**Exercise aim:**
Copy word for word each line from the one that has "very cold in winter or very heavy in summer." to the last line of the records, with no other lines.

**Dataset content:**
★ ★ ★ ★ ★ ★ ★

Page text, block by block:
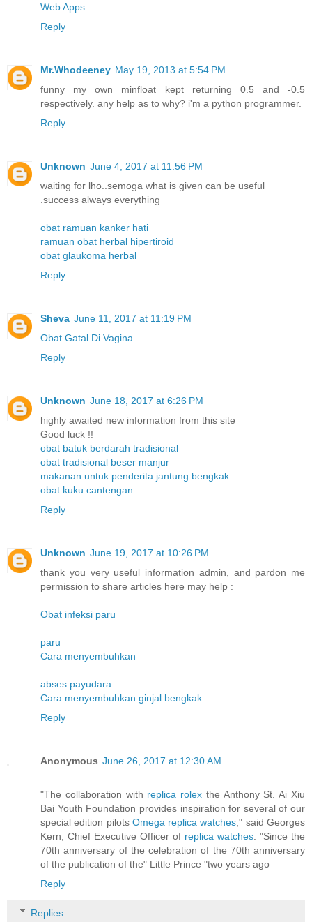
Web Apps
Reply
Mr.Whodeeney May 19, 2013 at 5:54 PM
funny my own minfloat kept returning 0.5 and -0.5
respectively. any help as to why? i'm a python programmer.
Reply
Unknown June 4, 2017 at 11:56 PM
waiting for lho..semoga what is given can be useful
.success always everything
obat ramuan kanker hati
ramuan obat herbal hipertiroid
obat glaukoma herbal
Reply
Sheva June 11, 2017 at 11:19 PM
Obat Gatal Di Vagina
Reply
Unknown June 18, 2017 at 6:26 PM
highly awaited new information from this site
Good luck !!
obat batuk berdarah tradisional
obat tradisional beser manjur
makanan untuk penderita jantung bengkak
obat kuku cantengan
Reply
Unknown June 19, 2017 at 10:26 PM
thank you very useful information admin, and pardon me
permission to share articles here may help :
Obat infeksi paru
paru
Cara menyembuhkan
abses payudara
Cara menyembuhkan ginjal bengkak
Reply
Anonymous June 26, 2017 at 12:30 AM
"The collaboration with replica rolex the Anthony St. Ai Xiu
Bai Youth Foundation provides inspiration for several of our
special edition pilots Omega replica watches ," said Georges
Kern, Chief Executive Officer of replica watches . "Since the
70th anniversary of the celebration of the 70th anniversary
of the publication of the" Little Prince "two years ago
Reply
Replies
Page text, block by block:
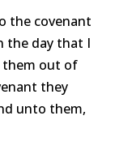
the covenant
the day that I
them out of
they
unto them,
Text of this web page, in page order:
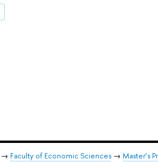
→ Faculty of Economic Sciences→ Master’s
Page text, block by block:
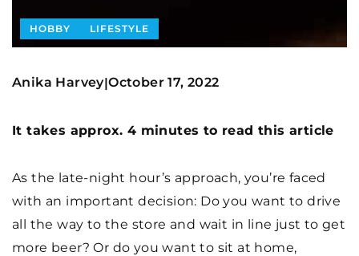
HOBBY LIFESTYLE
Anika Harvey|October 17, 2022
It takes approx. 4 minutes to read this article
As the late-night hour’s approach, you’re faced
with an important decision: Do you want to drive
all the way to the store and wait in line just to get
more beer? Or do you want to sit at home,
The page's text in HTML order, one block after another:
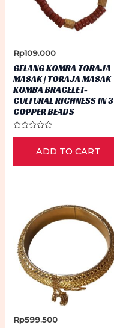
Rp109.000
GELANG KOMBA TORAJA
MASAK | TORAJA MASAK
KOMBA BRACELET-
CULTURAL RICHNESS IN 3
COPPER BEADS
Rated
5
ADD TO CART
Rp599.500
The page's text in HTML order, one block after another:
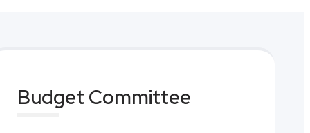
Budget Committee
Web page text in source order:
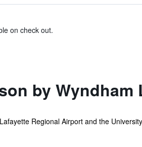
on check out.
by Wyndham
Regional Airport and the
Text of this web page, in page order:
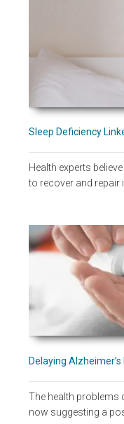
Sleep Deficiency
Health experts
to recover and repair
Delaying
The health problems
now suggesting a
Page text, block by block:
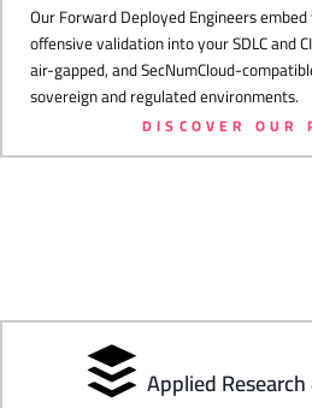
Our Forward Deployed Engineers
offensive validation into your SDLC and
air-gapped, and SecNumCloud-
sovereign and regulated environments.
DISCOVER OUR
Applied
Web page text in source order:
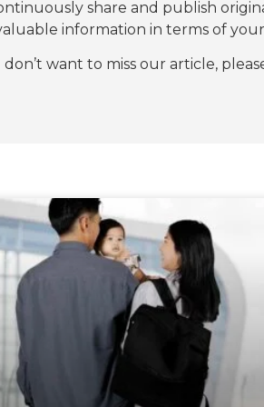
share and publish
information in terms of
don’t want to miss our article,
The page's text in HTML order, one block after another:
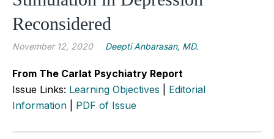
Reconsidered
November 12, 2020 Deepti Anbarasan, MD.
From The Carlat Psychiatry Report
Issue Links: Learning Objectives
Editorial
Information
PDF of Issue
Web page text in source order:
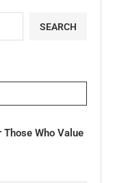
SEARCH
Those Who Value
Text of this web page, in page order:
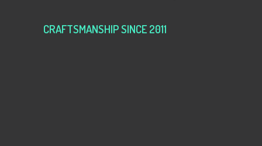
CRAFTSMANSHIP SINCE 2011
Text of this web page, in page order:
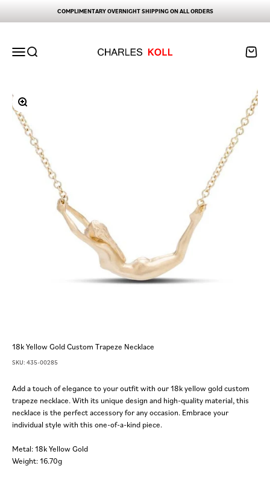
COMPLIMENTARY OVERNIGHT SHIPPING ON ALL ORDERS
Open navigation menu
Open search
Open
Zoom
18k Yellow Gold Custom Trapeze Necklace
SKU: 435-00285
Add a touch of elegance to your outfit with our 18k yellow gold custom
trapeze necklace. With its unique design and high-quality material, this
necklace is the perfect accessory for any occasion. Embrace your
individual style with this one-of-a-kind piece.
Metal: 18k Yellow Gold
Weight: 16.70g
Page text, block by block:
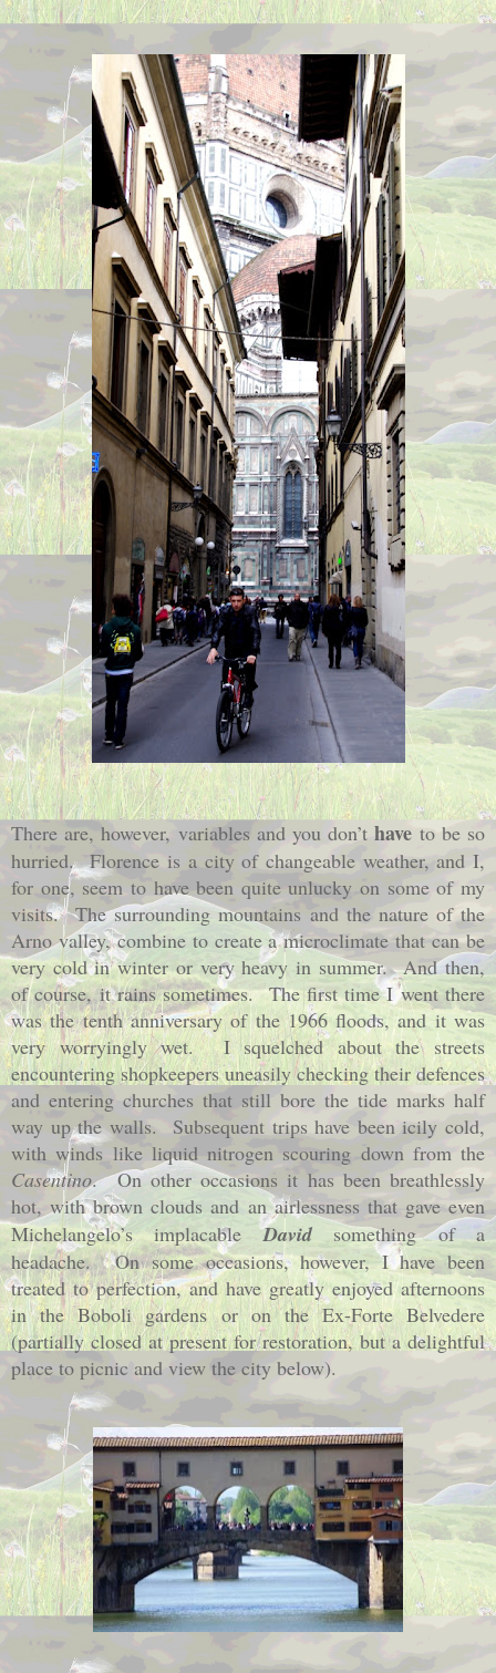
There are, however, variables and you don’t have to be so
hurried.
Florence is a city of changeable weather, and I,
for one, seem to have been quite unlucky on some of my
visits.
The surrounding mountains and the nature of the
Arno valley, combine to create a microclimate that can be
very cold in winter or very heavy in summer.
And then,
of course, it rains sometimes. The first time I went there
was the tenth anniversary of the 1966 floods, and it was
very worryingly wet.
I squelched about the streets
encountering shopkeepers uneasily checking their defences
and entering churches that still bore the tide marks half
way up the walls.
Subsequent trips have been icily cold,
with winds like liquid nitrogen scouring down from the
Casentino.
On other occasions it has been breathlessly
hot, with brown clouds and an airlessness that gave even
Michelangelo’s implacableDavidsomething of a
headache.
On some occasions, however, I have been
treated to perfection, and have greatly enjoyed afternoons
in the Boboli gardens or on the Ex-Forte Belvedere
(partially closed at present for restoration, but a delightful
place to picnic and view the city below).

★ ★ ★ ★ ★ ★ ★

**Your solution:**
very cold in winter or very heavy in summer.
And then,
of course, it rains sometimes. The first time I went there
was the tenth anniversary of the 1966 floods, and it was
very worryingly wet.
I squelched about the streets
encountering shopkeepers uneasily checking their defences
and entering churches that still bore the tide marks half
way up the walls.
Subsequent trips have been icily cold,
with winds like liquid nitrogen scouring down from the
Casentino.
On other occasions it has been breathlessly
hot, with brown clouds and an airlessness that gave even
Michelangelo’s implacableDavidsomething of a
headache.
On some occasions, however, I have been
treated to perfection, and have greatly enjoyed afternoons
in the Boboli gardens or on the Ex-Forte Belvedere
(partially closed at present for restoration, but a delightful
place to picnic and view the city below).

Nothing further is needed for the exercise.